For this listing, the lines between the one holding "module psycopg2 2 (4, 245, 59, 257)" and the one holding "en Python et", inclusive, must be set down exactly.
- - - -
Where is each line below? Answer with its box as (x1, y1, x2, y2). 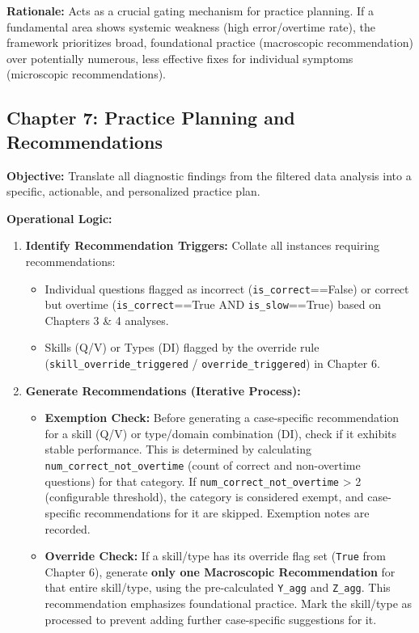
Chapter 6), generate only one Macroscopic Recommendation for (44, 563, 396, 580)
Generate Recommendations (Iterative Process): (25, 382, 301, 399)
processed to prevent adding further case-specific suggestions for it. (44, 610, 377, 627)
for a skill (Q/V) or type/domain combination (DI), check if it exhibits (44, 424, 397, 441)
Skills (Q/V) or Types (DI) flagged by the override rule (44, 339, 320, 356)
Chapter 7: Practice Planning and (6, 105, 295, 130)
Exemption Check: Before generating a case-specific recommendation (44, 409, 400, 426)
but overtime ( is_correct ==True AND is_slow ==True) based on (44, 296, 381, 313)
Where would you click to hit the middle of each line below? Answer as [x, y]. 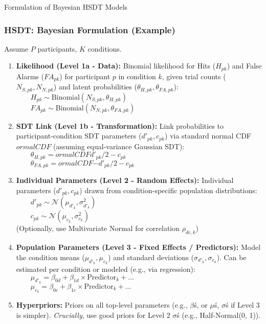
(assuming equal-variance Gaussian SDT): [119, 146]
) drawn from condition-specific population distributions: [168, 190]
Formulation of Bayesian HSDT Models [66, 7]
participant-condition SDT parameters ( [79, 136]
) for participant [85, 76]
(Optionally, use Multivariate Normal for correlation [98, 228]
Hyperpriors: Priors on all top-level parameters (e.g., [102, 304]
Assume [16, 48]
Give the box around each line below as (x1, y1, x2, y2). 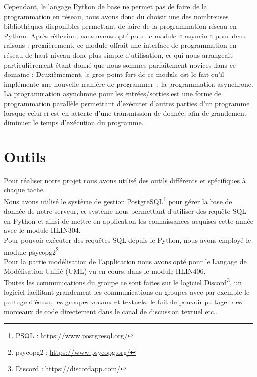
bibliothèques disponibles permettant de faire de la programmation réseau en (4, 21, 237, 31)
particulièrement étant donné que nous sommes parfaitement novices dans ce (4, 59, 236, 70)
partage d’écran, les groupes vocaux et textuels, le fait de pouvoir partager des (4, 296, 242, 306)
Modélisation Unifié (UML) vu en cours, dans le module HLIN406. (4, 265, 206, 276)
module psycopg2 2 (4, 245, 59, 257)
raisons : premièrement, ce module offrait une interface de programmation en (4, 40, 237, 50)
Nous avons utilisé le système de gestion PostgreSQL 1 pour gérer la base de (4, 195, 232, 206)
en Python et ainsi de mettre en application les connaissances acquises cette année (4, 215, 253, 226)
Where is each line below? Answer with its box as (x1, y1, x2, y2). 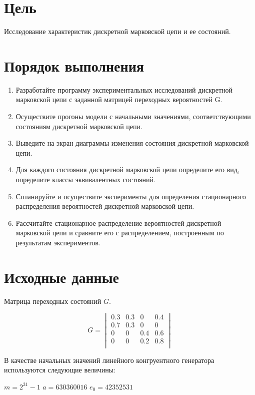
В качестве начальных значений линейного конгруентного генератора (4, 354, 214, 365)
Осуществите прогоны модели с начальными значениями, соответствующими (15, 111, 251, 122)
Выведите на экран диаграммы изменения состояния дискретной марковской (15, 138, 249, 148)
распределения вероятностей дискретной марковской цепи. (15, 201, 194, 211)
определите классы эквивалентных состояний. (15, 174, 155, 184)
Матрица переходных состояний (4, 295, 101, 306)
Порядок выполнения (4, 55, 144, 76)
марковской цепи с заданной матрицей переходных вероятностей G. (15, 94, 222, 105)
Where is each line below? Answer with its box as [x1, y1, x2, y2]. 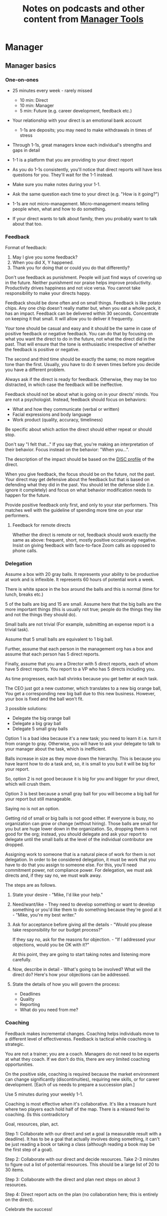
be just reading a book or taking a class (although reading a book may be [5, 1141, 155, 1147]
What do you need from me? [19, 1007, 79, 1013]
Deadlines [19, 991, 41, 997]
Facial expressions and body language [12, 411, 91, 418]
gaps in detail [12, 147, 40, 153]
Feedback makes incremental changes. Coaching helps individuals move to [5, 1030, 160, 1036]
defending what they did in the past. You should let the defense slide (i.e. [5, 482, 155, 488]
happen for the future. [5, 492, 51, 498]
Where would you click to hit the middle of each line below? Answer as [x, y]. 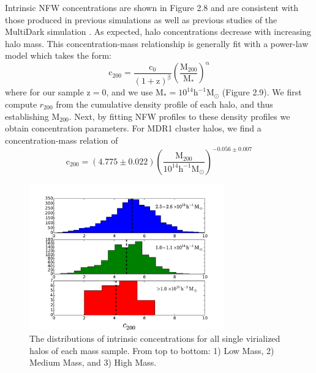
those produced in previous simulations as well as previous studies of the [141, 19]
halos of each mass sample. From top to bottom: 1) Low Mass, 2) [152, 350]
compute [21, 104]
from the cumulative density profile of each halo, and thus [164, 104]
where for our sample [44, 92]
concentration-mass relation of [62, 140]
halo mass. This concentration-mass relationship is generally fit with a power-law [157, 43]
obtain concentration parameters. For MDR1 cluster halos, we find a [133, 128]
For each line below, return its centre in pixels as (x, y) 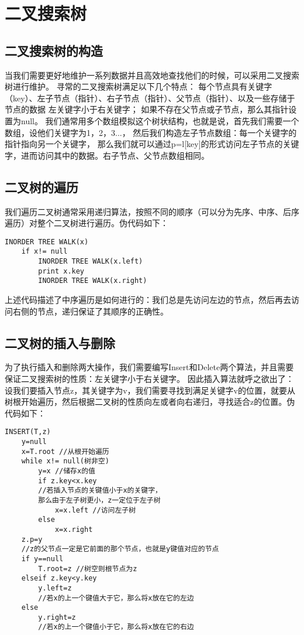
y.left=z (55, 588)
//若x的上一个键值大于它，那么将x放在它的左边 (116, 598)
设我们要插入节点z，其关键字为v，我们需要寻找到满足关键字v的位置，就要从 (150, 390)
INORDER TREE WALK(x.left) (91, 262)
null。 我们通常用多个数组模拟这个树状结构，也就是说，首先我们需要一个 (160, 120)
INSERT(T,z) (28, 432)
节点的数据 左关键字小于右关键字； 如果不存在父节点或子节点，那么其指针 (147, 109)
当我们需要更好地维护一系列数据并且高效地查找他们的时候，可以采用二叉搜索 (152, 75)
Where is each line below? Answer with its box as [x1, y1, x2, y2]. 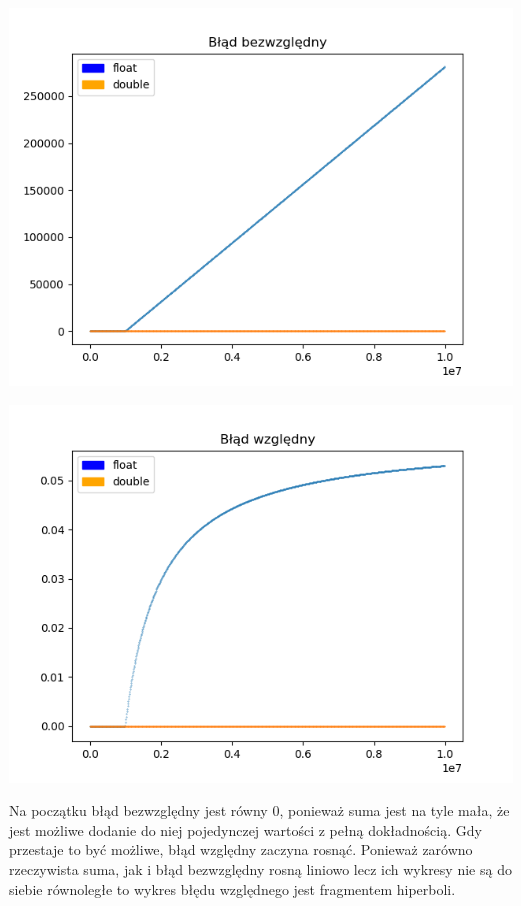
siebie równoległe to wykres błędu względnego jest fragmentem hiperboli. [9, 878, 456, 899]
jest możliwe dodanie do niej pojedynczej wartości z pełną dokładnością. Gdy [9, 819, 482, 840]
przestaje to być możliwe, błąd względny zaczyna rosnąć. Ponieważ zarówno [9, 839, 473, 860]
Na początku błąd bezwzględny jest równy [9, 800, 268, 821]
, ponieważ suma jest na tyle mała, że [279, 800, 510, 821]
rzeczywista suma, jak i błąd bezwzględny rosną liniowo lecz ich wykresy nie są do [9, 858, 512, 879]
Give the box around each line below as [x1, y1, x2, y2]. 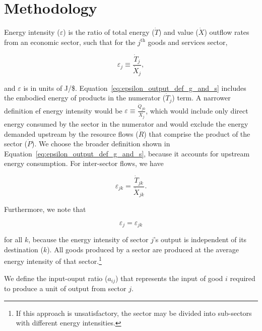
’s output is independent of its [153, 234, 247, 245]
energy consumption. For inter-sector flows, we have [4, 158, 164, 169]
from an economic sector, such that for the [4, 36, 136, 47]
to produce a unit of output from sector [4, 283, 126, 294]
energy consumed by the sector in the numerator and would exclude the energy [4, 118, 248, 129]
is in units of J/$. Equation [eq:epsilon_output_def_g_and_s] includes [23, 82, 246, 93]
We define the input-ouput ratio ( [4, 272, 108, 283]
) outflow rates [204, 27, 249, 37]
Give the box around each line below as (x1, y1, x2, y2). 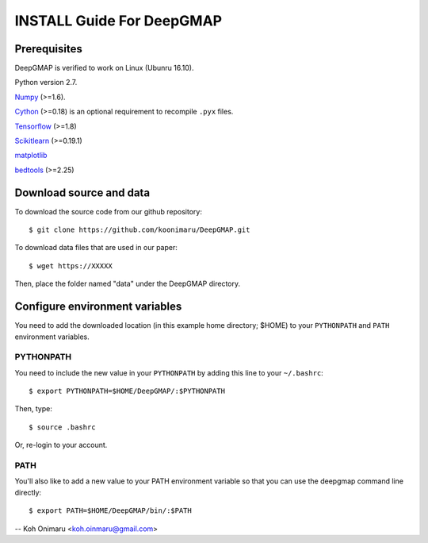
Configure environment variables (14, 300, 182, 314)
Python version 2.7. (14, 78, 78, 87)
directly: (14, 487, 42, 497)
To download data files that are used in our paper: (14, 243, 178, 252)
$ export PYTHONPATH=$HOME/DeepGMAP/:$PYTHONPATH (29, 387, 226, 396)
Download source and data (14, 186, 151, 199)
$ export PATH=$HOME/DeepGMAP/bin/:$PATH (29, 506, 192, 515)
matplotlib (14, 151, 48, 160)
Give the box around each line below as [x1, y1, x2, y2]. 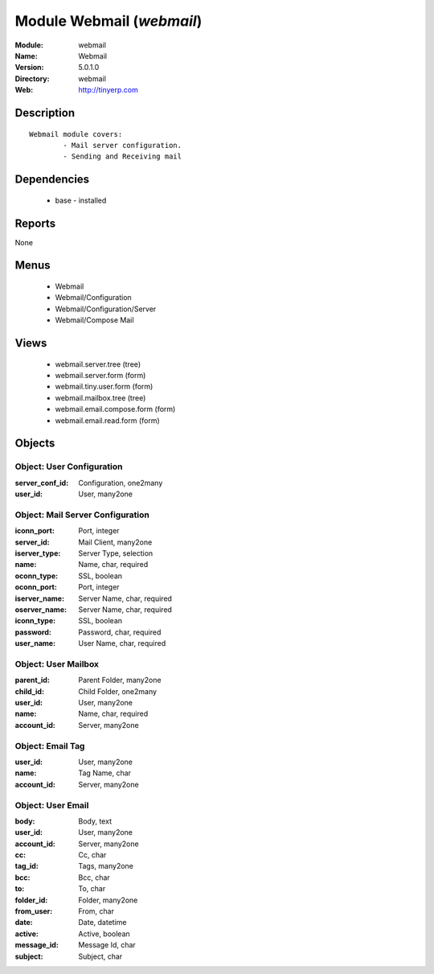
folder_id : [14, 895, 48, 905]
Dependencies [14, 173, 90, 187]
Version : [14, 63, 44, 72]
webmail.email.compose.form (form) [55, 405, 176, 414]
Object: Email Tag [14, 740, 85, 751]
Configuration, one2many [78, 478, 163, 487]
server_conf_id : [14, 478, 69, 487]
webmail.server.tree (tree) [55, 359, 141, 369]
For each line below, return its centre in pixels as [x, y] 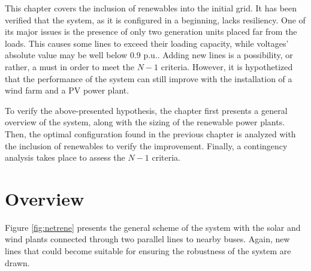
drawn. [17, 262]
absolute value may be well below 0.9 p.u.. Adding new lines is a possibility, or [149, 55]
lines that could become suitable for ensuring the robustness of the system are [148, 251]
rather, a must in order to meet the [70, 66]
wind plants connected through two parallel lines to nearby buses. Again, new [147, 239]
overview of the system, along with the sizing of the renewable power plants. [145, 122]
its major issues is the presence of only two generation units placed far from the [151, 31]
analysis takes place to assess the [65, 157]
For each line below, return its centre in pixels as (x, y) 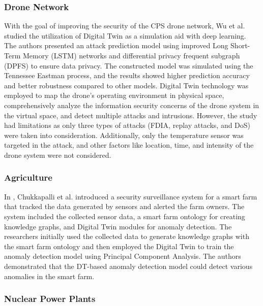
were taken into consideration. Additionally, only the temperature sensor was (124, 135)
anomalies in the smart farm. (49, 276)
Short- (240, 45)
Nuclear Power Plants (50, 299)
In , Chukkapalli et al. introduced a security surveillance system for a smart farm (131, 196)
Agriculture (28, 177)
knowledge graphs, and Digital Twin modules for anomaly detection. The (118, 226)
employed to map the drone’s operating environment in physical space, (114, 95)
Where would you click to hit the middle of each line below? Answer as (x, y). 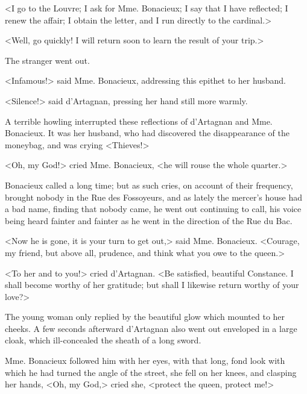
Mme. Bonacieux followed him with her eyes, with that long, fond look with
- - - -
- **EXERCISE RESPONSE**
module psycopg2 2 (4, 245, 59, 257)
raisons : premièrement, ce module offrait une interface de programmation en (4, 40, 237, 50)
Nous avons utilisé le système de gestion PostgreSQL 1 pour gérer la base de (4, 195, 232, 206)
en Python et ainsi de mettre en application les connaissances acquises cette année (4, 215, 253, 226)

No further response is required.